RSelenium
I need quite often to scrape and analyze public data of health-care contracts and partially automated it in VBA. I deserve a couple of minuses although I spent the last night trying to set up RSelenium, succeeded in firing up server and running some examples copying single tables to dataframes. I am a beginner in web-scraping.
I am working with a dynamically generated site. https://aplikacje.nfz.gov.pl/umowy/Provider/Index?ROK=2017&OW=15&ServiceType=03&Code=&Name=&City=&Nip=&Regon=&Product=&OrthopedicSupply=false
I deal withthree levels of pages:
Level 1
My top pages have the following structure (column A contains links, at the bottom there are pages):
========
A, B, C
link_A,15,10
link_B,23,12
link_c,21,12
link_D,32,12
========
1,2,3,4,5,6,7,8,9,...
======================
I have just learned the Selector Gadget that indicates:
Table
.table-striped
1.2.3.4.5.6.7
.pagination-container
Level 2 Under each link (link_A, link_B) in the table there is a subpage which contains a table. Example: https://aplikacje.nfz.gov.pl/umowy/Agreements/GetAgreements?ROK=2017&ServiceType=03&ProviderId=20799&OW=15&OrthopedicSupply=False&Code=150000009
============
F, G, H
link_agreements,34,23
link_agreements,23,23
link_agreements,24,24
============
Selector gadget indicates
.table-striped
Level 3 Again, under each link (link_agreements) there is another, subsubpage with the data that I want to collect https://aplikacje.nfz.gov.pl/umowy/AgreementsPlan/GetPlans?ROK=2017&ServiceType=03&ProviderId=20799&OW=15&OrthopedicSupply=False&Code=150000009&AgreementTechnicalCode=761176
============
X,Y,Z
orthopedics, 231,323
traumatology, 323,248
hematology, 323,122
Again, Selector Gadget indicates
.table-striped
I would like to iteratively collect all the subpages to the data frame that would look like:
Info from top page; info from sub-subpages
link_A (from top page);15 (Value from A column), ortopedics, 231,323
link_A (from top page);15 (Value from A column), traumatology,323,248
link_A (from top page);15 (Value from A column), traumatology,323,122
Is there a cookbook, some good examples for R selenium or rvest to show, how to iterate through links in the tables and get data in the sub(sub)-pages into a dataframe?
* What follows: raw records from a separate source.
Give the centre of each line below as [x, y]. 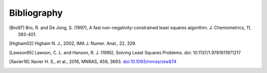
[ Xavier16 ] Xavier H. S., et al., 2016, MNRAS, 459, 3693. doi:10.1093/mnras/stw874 [93, 62]
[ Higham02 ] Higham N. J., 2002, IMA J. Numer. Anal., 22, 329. [73, 43]
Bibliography [36, 13]

I would appreciate any info, an example, any hints a book indicating how to do it with RSelenium or any other scraping package.
P.S. Warning: I am also encountering SSL invalid cretificate issues with this page, I am working with Firefox selenium driver. So each time I manually need to skip the warning - for another topic.
P.S. The code I tried so far and found to be a dead end.
install.packages("RSelenium")
install.packages("wdman")
library(RSelenium)
library(wdman) library(XML)
Next I started selenium, I immediately had issues with "java 8 present, java 7 needed issues solved by removing all java?.exe files wrom Windows/System32 or SysWOW64
library(wdman)
library(XML)
selServ <- selenium(verbose = TRUE) #installs selenium
selServ$process
remDr <- remoteDriver(remoteServerAddr = "localhost"
, port = 4567
, browserName = "firefox")
remDr$open(silent = F)
remDr$navigate("https://aplikacje.nfz.gov.pl/umowy/AgreementsPlan/GetPlans?ROK=2017&ServiceType=03&ProviderId=17480&OW=13&OrthopedicSupply=False&Code=130000111&AgreementTechnicalCode=773979")
webElem <- remDr$findElement(using = "class name", value = "table-striped")
webElemtxt <- webElem$getElementAttribute("outerHTML")[[1]]
table <- readHTMLTable(webElemtxt, header=FALSE, as.data.frame=TRUE,)[[1]]
webElem$clickElement()
webElem$sendKeysToElement(list(key="tab",key="enter"))
Here my struggle with RSelenium ended. I could not send keys to Chrome, I could not work with Firefox because it demanded correct SSL certificates and I could not effectively bypass it.